Recently, I have completed the very first visit for the Patient Care (Feel Link) Project (PCP). The story of Mr Yung, the patient whom I visited, does reveal a less familiar side of the lives of chronic health patients. Giving is receiving. The visit not only provides me with a precious opportunity to care for the people in need, but it is also very enlightening and deepens my understanding about the profession.

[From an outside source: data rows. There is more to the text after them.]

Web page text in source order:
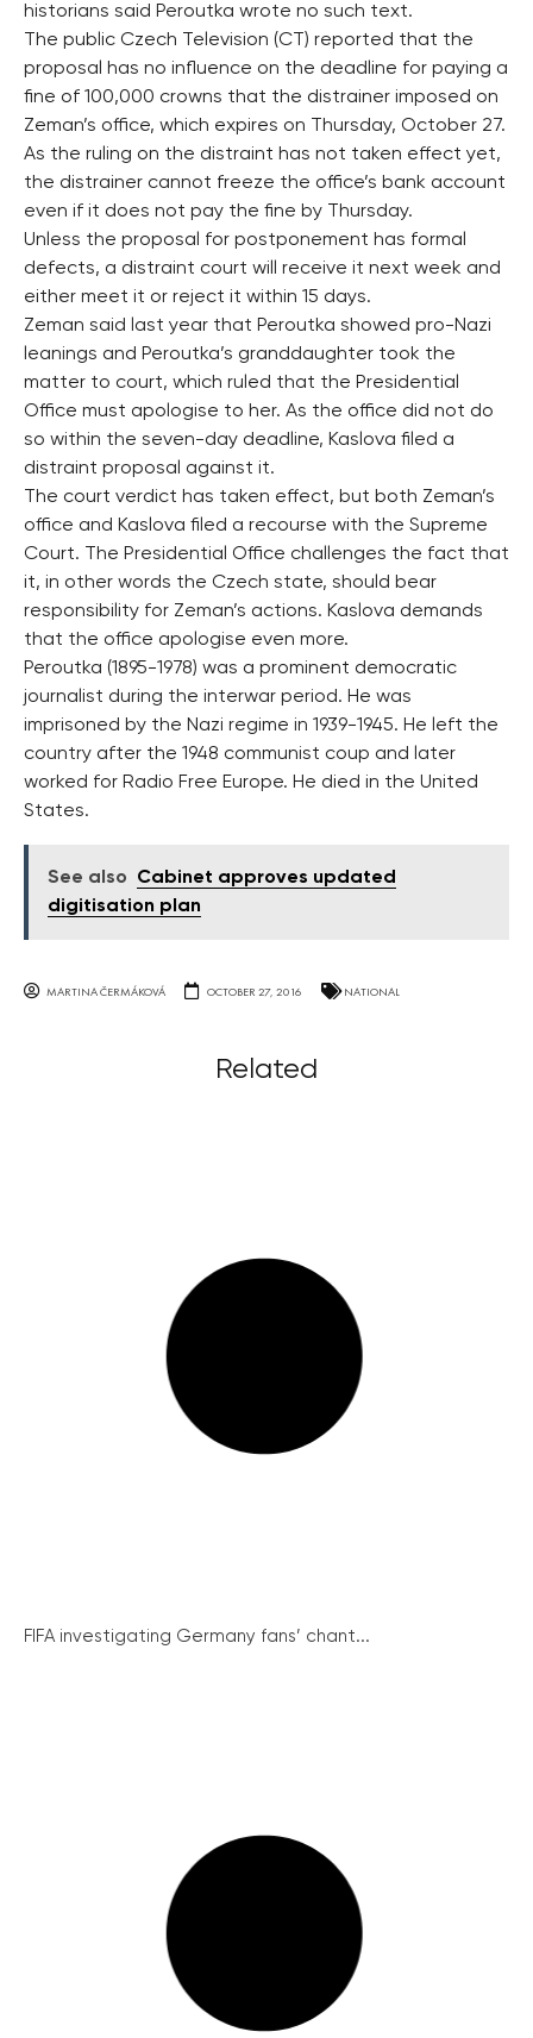
historians said Peroutka wrote no such text.
The public Czech Television (CT) reported that the
proposal has no influence on the deadline for paying a
fine of 100,000 crowns that the distrainer imposed on
Zeman’s office, which expires on Thursday, October 27.
As the ruling on the distraint has not taken effect yet,
the distrainer cannot freeze the office’s bank account
even if it does not pay the fine by Thursday.
Unless the proposal for postponement has formal
defects, a distraint court will receive it next week and
either meet it or reject it within 15 days.
Zeman said last year that Peroutka showed pro-Nazi
leanings and Peroutka’s granddaughter took the
matter to court, which ruled that the Presidential
Office must apologise to her. As the office did not do
so within the seven-day deadline, Kaslova filed a
distraint proposal against it.
The court verdict has taken effect, but both Zeman’s
office and Kaslova filed a recourse with the Supreme
Court. The Presidential Office challenges the fact that
it, in other words the Czech state, should bear
responsibility for Zeman’s actions. Kaslova demands
that the office apologise even more.
Peroutka (1895-1978) was a prominent democratic
journalist during the interwar period. He was
imprisoned by the Nazi regime in 1939-1945. He left the
country after the 1948 communist coup and later
worked for Radio Free Europe. He died in the United
States.
See also
Cabinet approves updated
digitisation plan
MARTINA ČERMÁKOVÁ OCTOBER 27, 2016 NATIONAL
Related
FIFA investigating Germany fans’ chant...
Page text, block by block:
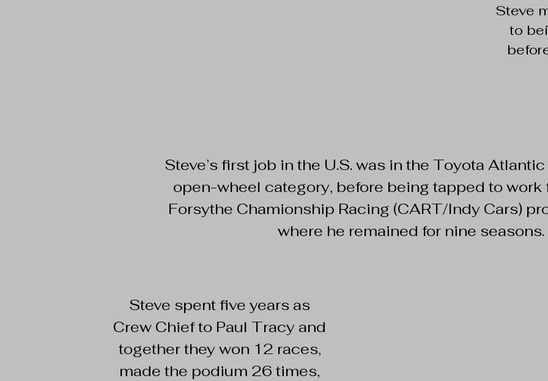
Steve
to
​​Steve’s first job in the U.S. was in the Toyota
open-wheel category, before being tapped to work
Forsythe Chamionship Racing (CART/Indy Cars)
where he remained for nine seasons.
Steve spent five years as
Crew Chief to Paul Tracy and
together they won 12 races,
made the podium 26 times,
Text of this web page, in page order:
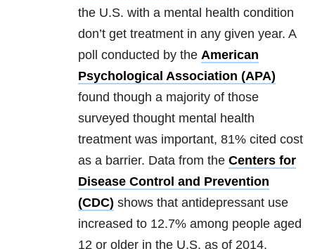
the U.S. with a mental health condition
don’t get treatment in any given year. A
poll conducted by the American
Psychological Association (APA)
found though a majority of those
surveyed thought mental health
treatment was important, 81% cited cost
as a barrier. Data from the Centers for
Disease Control and Prevention
(CDC) shows that antidepressant use
increased to 12.7% among people aged
12 or older in the U.S. as of 2014,

I am assigned to work with a MBBS year 1 student for the whole project. We visited Mr. Yung at Ruttonjee Hospital on 23rd February, 2011. He is a patient who suffers from chronic asthma, GI impairment and allergic rhinitis. He has also undergone several major operations and these operations bring him numerous long-term defects, ranging from failing to have normal solid food intake to receiving long-term drug treatments. Not difficult is it to imagine he leads an inconvenient life because of his chronic illness. I do feel greatly compassionated and empathetic towards his pain. This visit is a precious experience that I can have never come across during lectures, so I cherish this visit much.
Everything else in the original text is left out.